T-tests -- Definition and Types of tests

Sameer Mathur

T-test

Student t-test is a statistical test which is widely used to compare the mean of two groups of samples. It is used to evaluate whether the means of two sets of data are significantly different from each other.

Types of t-test

The one-sample t-test, used to compare the mean of a population with a theoretical value.
The unpaired two sample t-test, used to compare the mean of two independent samples.
The paired t-test, used to compare the means between two related groups of samples.

One-sample t-test

One-sample t-test is used to compare the mean of a population to a specified theoretical mean \( \mu \).

One-sample t-test -- Formula

Let \( X \) represents a set of values with size \( n \), with mean \( m \) and with standard deviation \( S \). The comparison of the observed mean \( (m) \) of the population to a theoretical value \( \mu \) is performed with the formula below :

\[ t = \frac{m - \mu}{\frac{s}{\sqrt{n}}} \]
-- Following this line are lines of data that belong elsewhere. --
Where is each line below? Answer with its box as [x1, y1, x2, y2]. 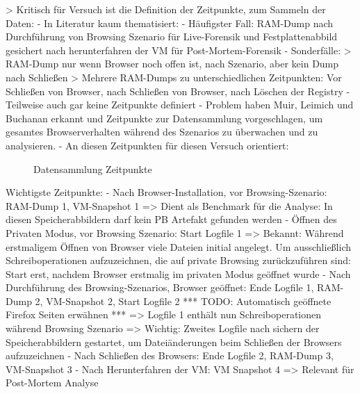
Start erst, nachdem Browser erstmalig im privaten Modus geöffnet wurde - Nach [6, 266, 351, 281]
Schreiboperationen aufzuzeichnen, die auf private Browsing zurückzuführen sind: [6, 253, 351, 268]
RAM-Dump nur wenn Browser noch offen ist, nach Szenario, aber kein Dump [6, 56, 339, 71]
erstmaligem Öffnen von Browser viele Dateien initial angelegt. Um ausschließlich [6, 239, 351, 254]
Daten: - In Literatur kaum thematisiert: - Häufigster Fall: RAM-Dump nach [6, 15, 334, 30]
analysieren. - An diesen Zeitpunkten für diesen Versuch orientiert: [6, 138, 289, 152]
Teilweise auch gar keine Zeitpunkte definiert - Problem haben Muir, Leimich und [6, 97, 354, 112]
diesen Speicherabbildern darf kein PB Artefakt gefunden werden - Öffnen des [6, 212, 337, 227]
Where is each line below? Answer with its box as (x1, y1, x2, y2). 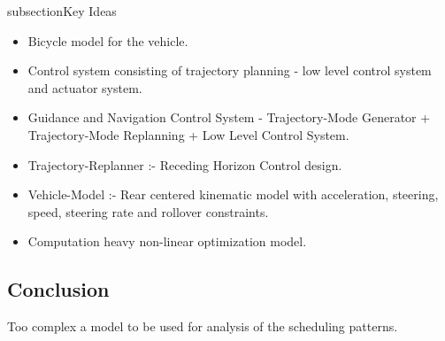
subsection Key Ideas (7, 2, 117, 19)
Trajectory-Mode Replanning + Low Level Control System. (27, 125, 349, 143)
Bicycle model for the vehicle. (27, 31, 188, 50)
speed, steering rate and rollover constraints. (27, 202, 269, 221)
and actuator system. (27, 78, 142, 97)
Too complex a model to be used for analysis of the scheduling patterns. (7, 317, 398, 336)
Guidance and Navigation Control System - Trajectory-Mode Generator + (27, 108, 431, 127)
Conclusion (7, 275, 110, 303)
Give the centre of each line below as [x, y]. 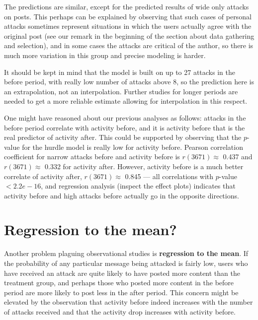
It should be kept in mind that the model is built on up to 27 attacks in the [120, 72]
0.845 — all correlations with [169, 176]
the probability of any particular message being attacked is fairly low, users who [126, 263]
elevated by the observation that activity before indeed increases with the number [129, 302]
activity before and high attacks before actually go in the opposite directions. [122, 195]
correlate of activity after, [43, 176]
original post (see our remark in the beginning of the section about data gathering [129, 35]
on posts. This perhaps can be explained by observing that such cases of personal [128, 16]
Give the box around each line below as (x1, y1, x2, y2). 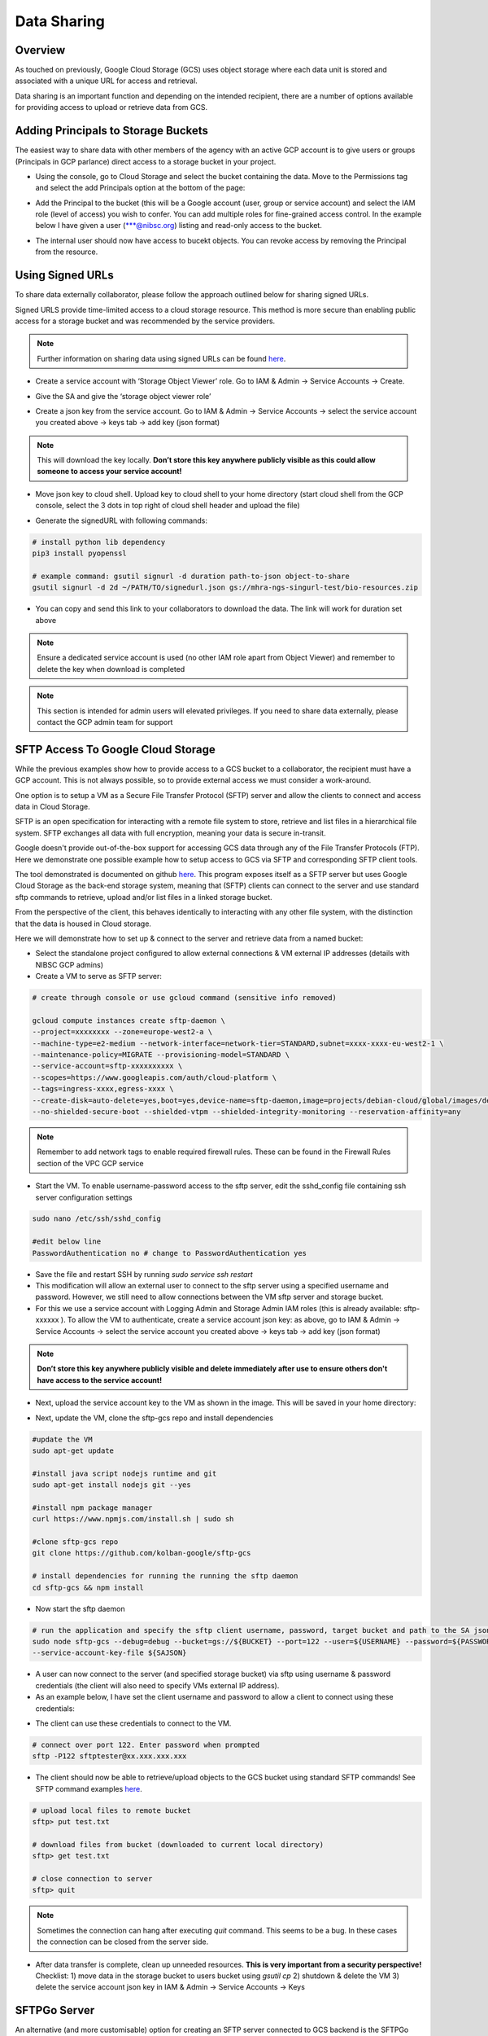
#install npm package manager (32, 1503, 153, 1512)
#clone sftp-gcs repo (32, 1538, 119, 1547)
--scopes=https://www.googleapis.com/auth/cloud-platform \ (32, 1073, 277, 1082)
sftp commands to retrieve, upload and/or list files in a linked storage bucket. (15, 892, 272, 902)
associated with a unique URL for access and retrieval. (15, 76, 198, 86)
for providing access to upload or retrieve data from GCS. (15, 103, 207, 112)
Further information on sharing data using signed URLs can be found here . (37, 353, 286, 363)
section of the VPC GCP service (37, 1158, 144, 1168)
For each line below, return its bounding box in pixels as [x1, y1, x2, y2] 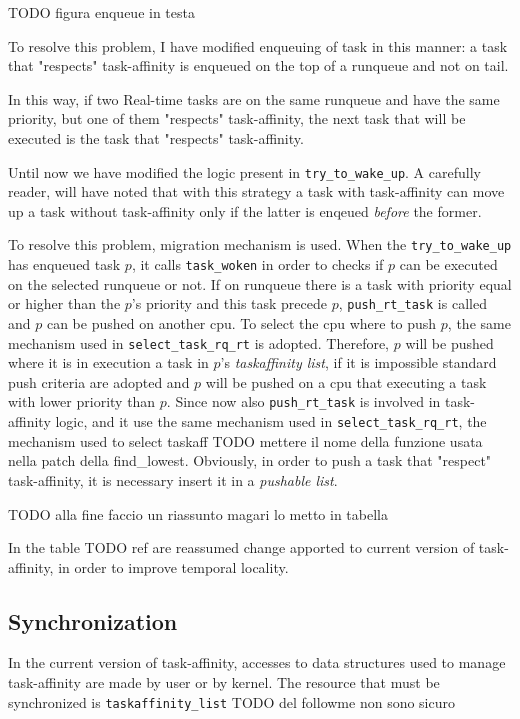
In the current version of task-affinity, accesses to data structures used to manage [8, 652, 506, 673]
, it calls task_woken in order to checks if [131, 254, 384, 275]
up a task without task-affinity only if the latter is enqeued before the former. [8, 200, 482, 221]
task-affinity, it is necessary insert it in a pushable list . [8, 469, 338, 490]
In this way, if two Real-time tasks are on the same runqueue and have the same [8, 88, 500, 109]
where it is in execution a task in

The degrees of freedom \( (df) \) used in this test are :

\[ df = n-1 \]

One-sample t-test -- Assumptions

The t-test can be used only when the data are normally distributed.
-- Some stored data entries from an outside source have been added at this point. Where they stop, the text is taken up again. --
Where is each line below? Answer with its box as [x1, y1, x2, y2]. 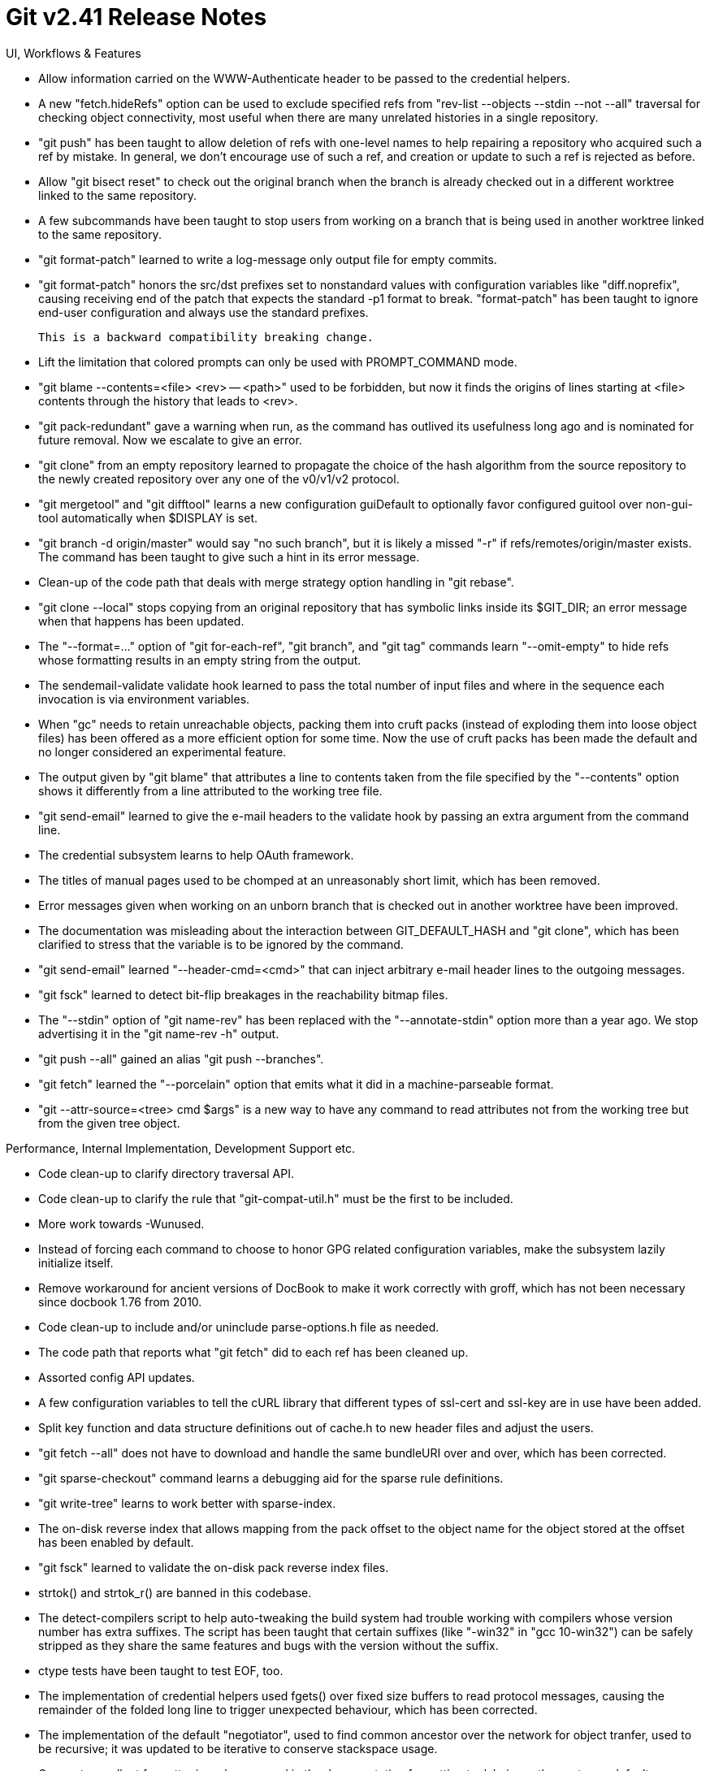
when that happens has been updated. [38, 613, 245, 628]
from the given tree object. [38, 1115, 180, 1130]
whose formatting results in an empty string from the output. [38, 652, 361, 667]
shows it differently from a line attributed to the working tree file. [38, 783, 383, 798]
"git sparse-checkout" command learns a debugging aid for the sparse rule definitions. [38, 1470, 504, 1485]
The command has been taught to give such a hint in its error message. [38, 549, 420, 564]
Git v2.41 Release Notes [6, 3, 267, 31]
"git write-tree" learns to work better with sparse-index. [38, 1496, 336, 1510]
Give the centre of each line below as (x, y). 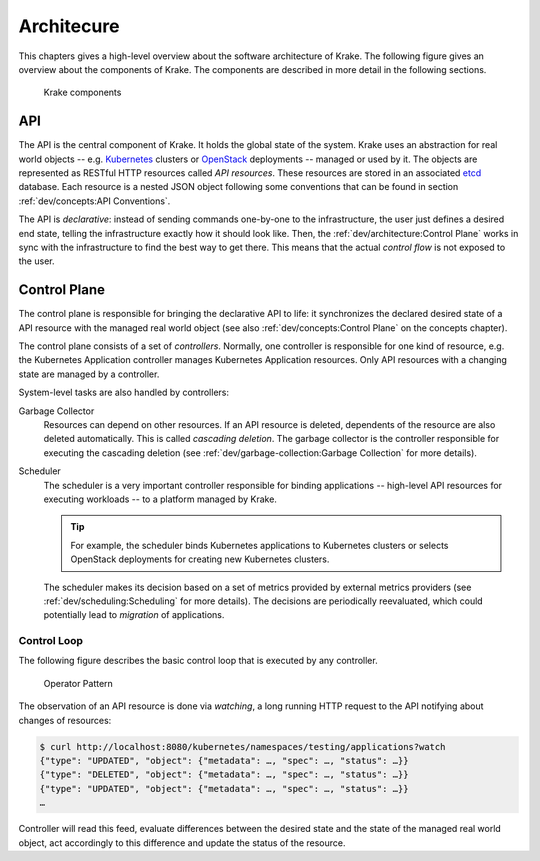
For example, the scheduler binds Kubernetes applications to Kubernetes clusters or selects (259, 545)
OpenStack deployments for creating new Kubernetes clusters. (200, 559)
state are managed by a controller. (89, 374)
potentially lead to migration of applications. (134, 615)
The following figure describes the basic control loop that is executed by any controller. (198, 661)
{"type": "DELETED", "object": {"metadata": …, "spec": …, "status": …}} (224, 774)
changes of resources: (65, 720)
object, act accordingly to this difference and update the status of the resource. (182, 842)
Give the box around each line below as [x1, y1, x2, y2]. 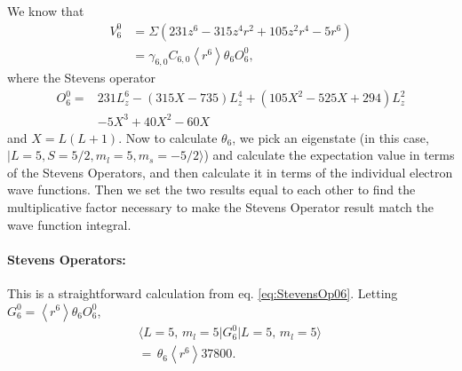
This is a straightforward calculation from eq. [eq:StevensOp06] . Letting [7, 283, 398, 302]
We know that [7, 2, 84, 20]
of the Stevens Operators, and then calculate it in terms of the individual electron [7, 162, 453, 181]
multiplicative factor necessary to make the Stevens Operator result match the [7, 197, 434, 216]
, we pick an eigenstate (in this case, [232, 128, 429, 146]
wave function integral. [7, 215, 131, 233]
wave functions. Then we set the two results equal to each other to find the [7, 180, 416, 199]
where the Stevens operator [7, 68, 156, 87]
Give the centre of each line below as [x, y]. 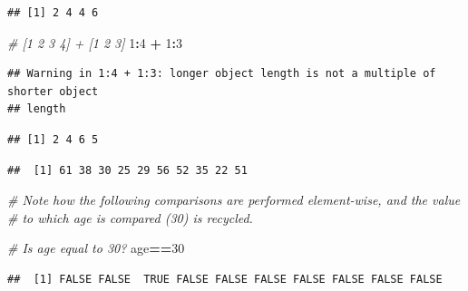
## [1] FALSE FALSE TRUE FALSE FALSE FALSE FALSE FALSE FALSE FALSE [225, 279]
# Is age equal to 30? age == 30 [96, 248]
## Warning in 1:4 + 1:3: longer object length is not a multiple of [222, 74]
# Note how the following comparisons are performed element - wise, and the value [234, 200]
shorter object [53, 91]
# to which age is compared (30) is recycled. [130, 217]

Independent (Unpaired) two sample t-test

Independent (or unpaired two sample) t-test is used to compare the means of two unrelated groups of samples.

Independent (Unpaired) two sample t-test -- Example

Suppose we have a cohort of 100 individuals (50 women and 50 men).
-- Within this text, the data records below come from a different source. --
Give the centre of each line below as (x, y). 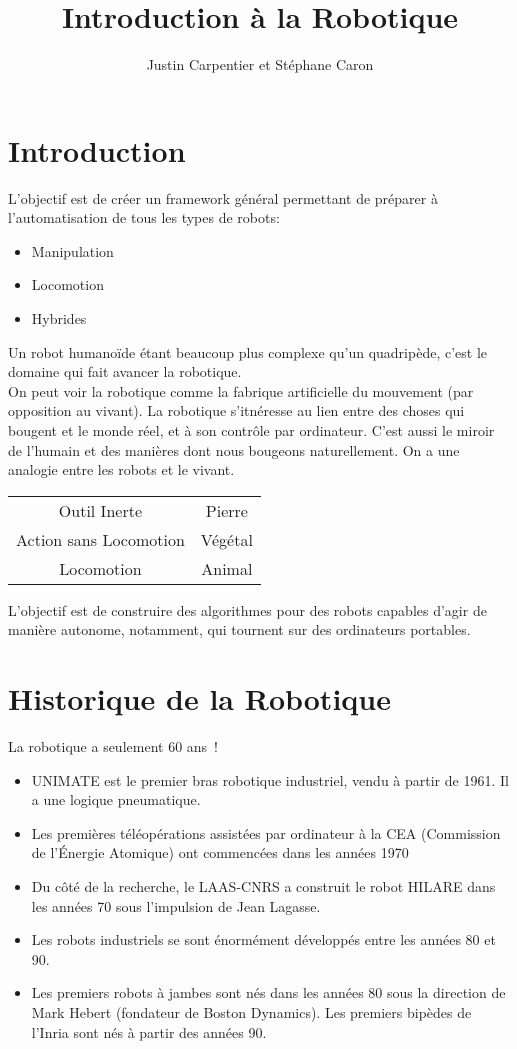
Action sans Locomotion (100, 539)
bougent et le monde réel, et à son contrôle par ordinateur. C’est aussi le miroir (251, 430)
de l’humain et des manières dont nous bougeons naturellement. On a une (234, 449)
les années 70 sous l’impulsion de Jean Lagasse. (176, 905)
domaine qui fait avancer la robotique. (125, 371)
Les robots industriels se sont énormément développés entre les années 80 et (263, 939)
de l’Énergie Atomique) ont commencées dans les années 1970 (220, 852)
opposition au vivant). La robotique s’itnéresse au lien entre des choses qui (236, 410)
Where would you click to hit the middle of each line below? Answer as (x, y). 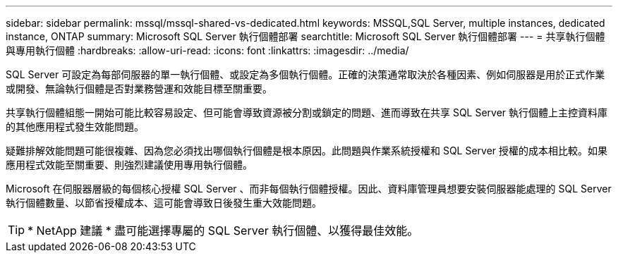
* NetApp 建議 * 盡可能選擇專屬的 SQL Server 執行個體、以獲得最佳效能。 (223, 231)
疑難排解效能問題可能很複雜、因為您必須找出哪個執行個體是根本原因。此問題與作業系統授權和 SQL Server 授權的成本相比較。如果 (307, 150)
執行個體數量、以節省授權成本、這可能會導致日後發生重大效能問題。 (164, 203)
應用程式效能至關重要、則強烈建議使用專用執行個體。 (129, 165)
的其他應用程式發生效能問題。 (75, 127)
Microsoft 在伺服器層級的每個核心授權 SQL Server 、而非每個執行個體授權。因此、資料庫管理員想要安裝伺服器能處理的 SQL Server (309, 189)
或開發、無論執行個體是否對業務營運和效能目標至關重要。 (139, 88)
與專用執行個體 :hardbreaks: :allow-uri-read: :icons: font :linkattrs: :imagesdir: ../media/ (207, 50)

Suppose the question is to test whether the average weight of women is significantly different from that of men?

In this case, we have two independents groups of samples and the unpaired t-test can be used to test whether the means are different.

Independent t-test formula

Let \( A \) and \( B \) represent the two groups to compare.
Let \( m_A \) and \( m_B \) represent the means of groups \( A \) and \( B \), respectively.
Let \( n_A \) and \( n_B \) represent the sizes of group \( A \) and \( B \), respectively.

slide next….

Independent t-test formula

The t-test statistic value to test whether the means are different can be calculated as follow:

\[ t = \frac{m_A - m_B}{\sqrt{\frac{S^2}{n_A} + \frac{S^2}{n_B}}} \]

\( S^2 \) is an estimator of the common variance of the two samples. It can be calculated as follow:

\[ S^2 = \frac{\sum(x-m_A)^2 + \sum(x-m_B)^2}{n_A + n_B - 2} \]

Independent t-test - Assumptions

The test can be used only when the two groups of samples (A and B) being compared follow a bivariate normal distribution with equal variances.

Paired sample t-test

Paired Student's t-test is used to compare the means of two related samples. That is when you have two values (pair of values) for the same samples.

Paired sample t-test -- Example

For example, \( 20 \) mice received a treatment \( X \) for \( 3 \) months.

The question is to test whether the treatment \( X \) has an impact on the weight of the mice at the end of the \( 3 \) months of treatment.

The weight of the \( 20 \) mice has been measured before and after the treatment. This gives us \( 20 \) sets of values before treatment and \( 20 \) sets of values after treatment from measuring twice the weight of the same mice.

Paired sample t-test -- Example

In this case, the paired t-test can be used as the two sets of values being compared are related.

We have a pair of values for each mouse (one before and the other after treatment).

Paired t-test -- Formula

To compare the means of the two paired sets of data, the differences between all pairs must be, first, calculated.

Paired t-test is based on the differences between the values of each pair, that is one subtracted from the other. In the formula for a paired t-test, this difference is notated as \( d \). Formula of the paired t test is the ratio of the sum of the differences of each pair to the square root of n times the sum of the differences squared minus the sum of the squared differences, all over \( n-1 \).

\[ t = \frac{\sum(d)}{\sqrt{\frac{n(\sum d^2) - (\sum d^2)}{n-1}}} \]

where, \( \sum d = \) Sum of the differences

Paired t-test -- Assumptions

The test can be used only when the difference \( d \) is normally distributed.